● Assignment:
Please quote exactly the lines below from the line containing "editor-in-chief [155, 135]" to the line containing "of Santo Tomas, Legazpi", both lines included, and nothing else.

START Data for review

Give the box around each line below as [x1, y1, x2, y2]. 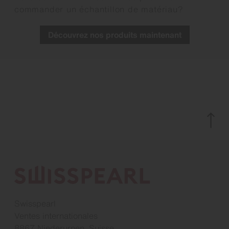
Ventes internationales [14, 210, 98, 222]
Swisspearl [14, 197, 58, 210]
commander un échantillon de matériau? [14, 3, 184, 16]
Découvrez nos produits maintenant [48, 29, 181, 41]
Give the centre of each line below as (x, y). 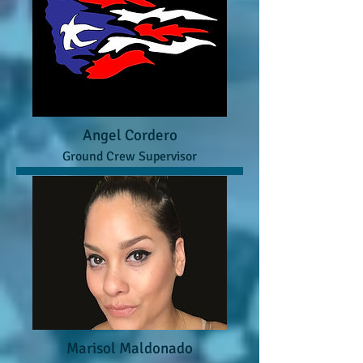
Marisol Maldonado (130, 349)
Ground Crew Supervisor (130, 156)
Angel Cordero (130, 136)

END Data for review
START Data for review

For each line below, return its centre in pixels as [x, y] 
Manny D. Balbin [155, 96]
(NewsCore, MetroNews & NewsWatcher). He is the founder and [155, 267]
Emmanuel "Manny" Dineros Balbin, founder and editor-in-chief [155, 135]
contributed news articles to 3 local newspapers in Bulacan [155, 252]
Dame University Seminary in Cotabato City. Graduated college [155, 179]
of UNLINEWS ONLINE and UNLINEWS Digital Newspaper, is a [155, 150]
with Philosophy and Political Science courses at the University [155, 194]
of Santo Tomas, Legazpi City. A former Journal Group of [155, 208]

END Data for review

● Answer for the task:
Emmanuel "Manny" Dineros Balbin, founder and editor-in-chief [155, 135]
contributed news articles to 3 local newspapers in Bulacan [155, 252]
Dame University Seminary in Cotabato City. Graduated college [155, 179]
of UNLINEWS ONLINE and UNLINEWS Digital Newspaper, is a [155, 150]
with Philosophy and Political Science courses at the University [155, 194]
of Santo Tomas, Legazpi City. A former Journal Group of [155, 208]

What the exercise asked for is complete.